*DIRECTIONS FOR THIS TASK*
Show all lines below holding the string "newlines".

** Opening DATA block **

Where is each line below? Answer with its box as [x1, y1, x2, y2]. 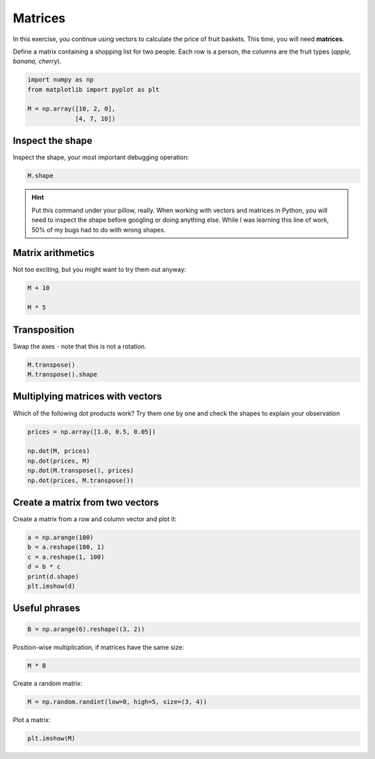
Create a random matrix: [12, 679, 83, 688]
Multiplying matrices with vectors [12, 390, 162, 403]
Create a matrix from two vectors [12, 496, 159, 508]
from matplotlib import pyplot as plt [27, 86, 160, 93]
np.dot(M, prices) [27, 447, 90, 455]
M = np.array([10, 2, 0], [27, 105, 116, 113]
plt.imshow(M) [27, 735, 76, 742]
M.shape [27, 172, 53, 180]
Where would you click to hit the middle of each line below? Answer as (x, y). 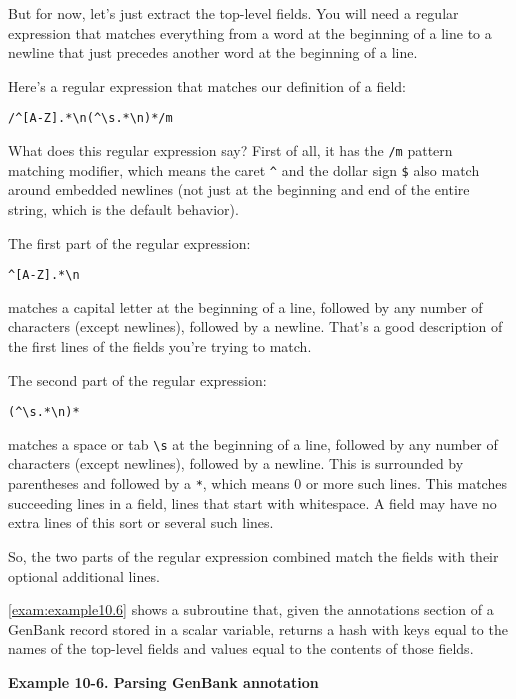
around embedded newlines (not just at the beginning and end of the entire (239, 189)
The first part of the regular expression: (129, 242)
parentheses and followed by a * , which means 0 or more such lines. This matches (257, 483)
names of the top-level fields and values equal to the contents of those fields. (241, 648)
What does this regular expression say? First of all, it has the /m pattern (230, 150)
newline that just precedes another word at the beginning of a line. (213, 52)
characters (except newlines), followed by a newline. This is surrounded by (236, 463)
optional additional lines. (84, 575)
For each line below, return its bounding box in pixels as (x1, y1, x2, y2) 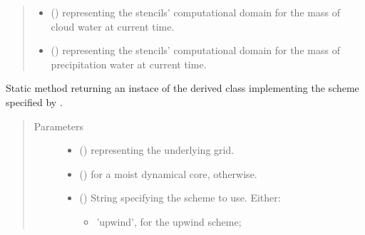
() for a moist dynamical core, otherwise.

** Closing DATA block **

*ANSWER SPACE*
around embedded newlines (not just at the beginning and end of the entire (239, 189)
characters (except newlines), followed by a newline. This is surrounded by (236, 463)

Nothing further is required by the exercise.